I liken it to how a lot of internet forums USED to be back at the turn of the century - full of pedantic know-it-alls that would rather scoff at your attempts to do something, or belittle your questions, rather than try to help as best they could.

It seems the majority of forums these days (well the ones I still use anyway) have far less of these types using them now compared to in the past, which makes them a much nicer place to frequent.

So I guess we should be thankful to facebook for something at least? :lol:


----------



## Andyblue (Jun 20, 2017)

andy__d said:


> "facrbook",... you said all that needs saying Right there,,
> brain deads,,, but if it keeps the fwits happy And away from people


:thumb: comment made my afternoon mate


----------



## macca666 (Mar 30, 2010)

Hmmmmmm............

First I'm not a facebook fan and as i've commented on here before at times this forum is becoming too Facebook like with some of the threads and bitterness /criticism in comments.

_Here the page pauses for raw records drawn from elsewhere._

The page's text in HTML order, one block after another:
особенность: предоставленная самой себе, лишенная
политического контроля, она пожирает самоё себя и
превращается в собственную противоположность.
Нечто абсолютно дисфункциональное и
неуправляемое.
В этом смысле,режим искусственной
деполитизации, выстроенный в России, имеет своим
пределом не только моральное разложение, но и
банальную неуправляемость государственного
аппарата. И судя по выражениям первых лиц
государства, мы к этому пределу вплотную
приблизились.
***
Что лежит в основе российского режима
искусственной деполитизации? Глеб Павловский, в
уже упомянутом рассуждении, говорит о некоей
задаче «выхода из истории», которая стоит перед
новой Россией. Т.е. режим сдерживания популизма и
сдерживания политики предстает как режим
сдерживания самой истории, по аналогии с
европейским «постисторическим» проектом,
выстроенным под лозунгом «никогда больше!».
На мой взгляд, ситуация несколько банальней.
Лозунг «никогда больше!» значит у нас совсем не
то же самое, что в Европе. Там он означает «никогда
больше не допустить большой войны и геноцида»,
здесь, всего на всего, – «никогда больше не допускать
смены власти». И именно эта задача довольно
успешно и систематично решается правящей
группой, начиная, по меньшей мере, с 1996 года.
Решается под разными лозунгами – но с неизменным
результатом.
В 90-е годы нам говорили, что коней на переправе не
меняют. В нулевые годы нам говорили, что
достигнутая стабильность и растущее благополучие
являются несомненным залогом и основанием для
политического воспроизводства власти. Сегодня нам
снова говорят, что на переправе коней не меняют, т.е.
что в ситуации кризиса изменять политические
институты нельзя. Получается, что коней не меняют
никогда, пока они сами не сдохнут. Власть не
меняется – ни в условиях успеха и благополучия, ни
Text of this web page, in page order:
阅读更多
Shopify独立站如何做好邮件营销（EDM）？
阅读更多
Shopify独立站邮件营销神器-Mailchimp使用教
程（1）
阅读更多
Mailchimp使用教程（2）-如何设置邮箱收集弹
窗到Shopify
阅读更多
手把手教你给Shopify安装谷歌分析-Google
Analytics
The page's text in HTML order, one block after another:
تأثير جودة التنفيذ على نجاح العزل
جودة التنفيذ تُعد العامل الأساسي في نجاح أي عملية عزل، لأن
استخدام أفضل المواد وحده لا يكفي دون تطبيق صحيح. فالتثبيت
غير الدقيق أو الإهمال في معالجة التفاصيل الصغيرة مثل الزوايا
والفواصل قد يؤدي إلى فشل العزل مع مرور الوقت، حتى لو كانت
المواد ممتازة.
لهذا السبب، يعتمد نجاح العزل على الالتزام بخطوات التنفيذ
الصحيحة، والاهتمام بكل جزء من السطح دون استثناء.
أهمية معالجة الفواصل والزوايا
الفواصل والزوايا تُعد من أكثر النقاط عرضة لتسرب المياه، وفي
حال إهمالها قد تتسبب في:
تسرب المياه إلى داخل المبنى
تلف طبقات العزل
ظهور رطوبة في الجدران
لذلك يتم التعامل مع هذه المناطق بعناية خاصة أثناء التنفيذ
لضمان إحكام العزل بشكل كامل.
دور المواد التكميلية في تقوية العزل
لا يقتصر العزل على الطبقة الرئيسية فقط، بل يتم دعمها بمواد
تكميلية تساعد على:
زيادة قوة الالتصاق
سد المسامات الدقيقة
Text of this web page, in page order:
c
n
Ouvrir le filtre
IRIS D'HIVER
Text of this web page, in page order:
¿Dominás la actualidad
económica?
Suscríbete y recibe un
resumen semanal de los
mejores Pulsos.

Pretty frustrating as one of the things i loved about this forum was the fact users were decent and we didn't have the Facebook trolls......

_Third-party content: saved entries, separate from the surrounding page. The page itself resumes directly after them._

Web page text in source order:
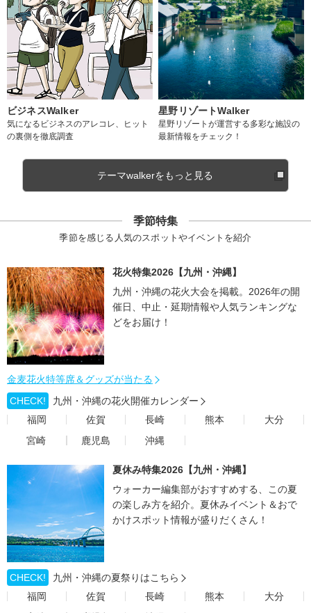
ビジネスWalker
気になるビジネスのアレコレ、ヒット
の裏側を徹底調査
星野リゾートWalker
星野リゾートが運営する多彩な施設の
最新情報をチェック！
テーマwalkerをもっと見る
季節特集
季節を感じる人気のスポットやイベントを紹介
花火特集2026【九州・沖縄】
九州・沖縄の花火大会を掲載。2026年の開
催日、中止・延期情報や人気ランキングな
どをお届け！
金麦花火特等席＆グッズが当たる
CHECK!
九州・沖縄の花火開催カレンダー
福岡
佐賀 長崎 熊本
大分
宮崎
鹿児島 沖縄
夏休み特集2026【九州・沖縄】
ウォーカー編集部がおすすめする、この夏
の楽しみ方を紹介。夏休みイベント＆おで
かけスポット情報が盛りだくさん！
CHECK!
九州・沖縄の夏祭りはこちら
福岡
佐賀 長崎 熊本
大分
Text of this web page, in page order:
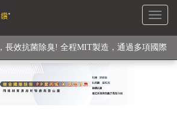
Toggle
纖維素材), 機能貼身衣物No. 1
長效抗菌除臭! 全程MIT製造，通過多項國際
檢驗
纖維長效PP能量護膝! 支撐. 包覆感. 超透氣.
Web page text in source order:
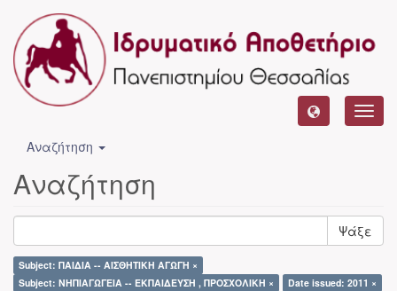
Αναζήτηση
Αναζήτηση
Ψάξε
Subject: ΠΑΙΔΙΑ -- ΑΙΣΘΗΤΙΚΗ ΑΓΩΓΗ ×
Subject: ΝΗΠΙΑΓΩΓΕΙΑ -- ΕΚΠΑΙΔΕΥΣΗ , ΠΡΟΣΧΟΛΙΚΗ ×
Date issued: 2011 ×
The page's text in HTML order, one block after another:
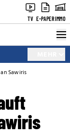
TV E-PAPERIMMO
Sawiris

A quick search shows posts going back to 2013 on this forum with guides on how to put stripes in carpets including comments from sponsors so yes it is a thing and not just from Facebook.

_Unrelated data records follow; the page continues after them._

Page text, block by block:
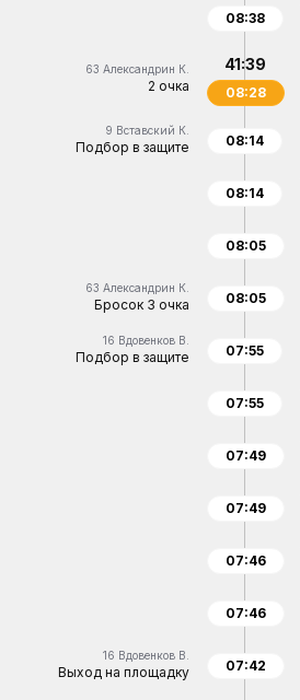
08:38
63 Александрин К.
2 очка
41:39
08:28
9 Вставский К.
Подбор в защите 08:14
08:14
08:05
63 Александрин К.
Бросок 3 очка 08:05
16 Вдовенков В.
Подбор в защите 07:55
07:55
07:49
07:49
07:46
07:46
16 Вдовенков В.
Выход на площадку 07:42
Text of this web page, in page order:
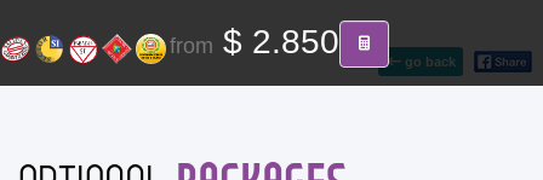
go back
from $ 2.850
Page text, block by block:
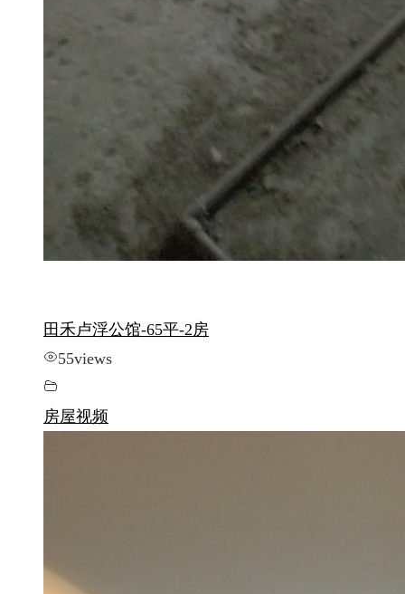
田禾卢浮公馆-65平-2房
55views
房屋视频
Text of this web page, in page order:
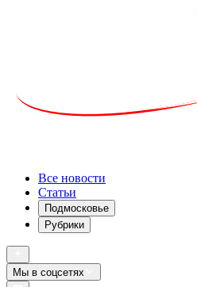
Все новости
Статьи
Подмосковье
Рубрики
Мы в соцсетях
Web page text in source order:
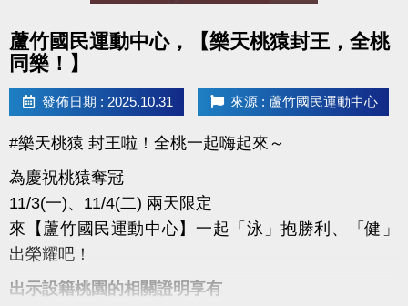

Clearly Facebook is 7 year behind us on here :lol:


----------



## garage_dweller (Apr 10, 2018)

andy__d said:


> "facrbook",... you said all that needs saying Right there,,
> brain deads,,, but if it keeps the fwits happy And away from people


I'd imagine that's the kind of comments you get on Facebook, I wouldn't know though as I don't use it.

I've seen the striped carpet thing on here before, probably just a bit of fun and not something to get all feisty about 

Sent from my iPad using Tapatalk


----------



## Soul boy 68 (Sep 8, 2013)

Whenever I take out my carpet mats to give them a deep clean with a carpet machine cleaner, I put strips on my mats and I’m not ashamed to say so. Doesn’t bloody last though :lol:


----------



## Bristle Hound (May 31, 2009)

Another carpet striper here too :thumb:



















Not ashamed to say so either :thumb:


----------



## SystemClenz (Oct 31, 2008)

We love them too lol


----------



## TonyHill (Jul 28, 2015)

I do it on customers cars, not all though, I've even been asked not to do it by one, and others have said they love it. Each to their own as with anything :thumb:


----------



## suds (Apr 27, 2012)

Honestly don't get the negativity, thought we all did it! - what else should we do with the time saved, wash our anoraks? :detailer:


----------



## gatecrasher3 (Jul 21, 2006)

I think it's just an added touch to a good interior detail and will continue to do it.


----------



## BrummyPete (Jun 10, 2010)

Never done it myself but certainly something that looks good, may have to try it next time


----------



## Ryan (Feb 18, 2008)

suds said:


> Honestly don't get the negativity, thought we all did it! - what else should we do with the time saved, wash our anoraks? :detailer:


this x2 :thumb:


----------



## c87reed (Dec 9, 2015)

I barely have time to hoover them, let alone put stripes in.


----------



## SteveW (Feb 21, 2006)

suds said:


> Honestly don't get the negativity, thought we all did it! - what else should we do with the time saved, wash our anoraks? :detailer:


Don't get me wrong, I wasn't being overly negative with my post. I'd just never heard of it before - but then I've only recently got back into cleaning my car properly this June when I bought my new one, after a few years away from it.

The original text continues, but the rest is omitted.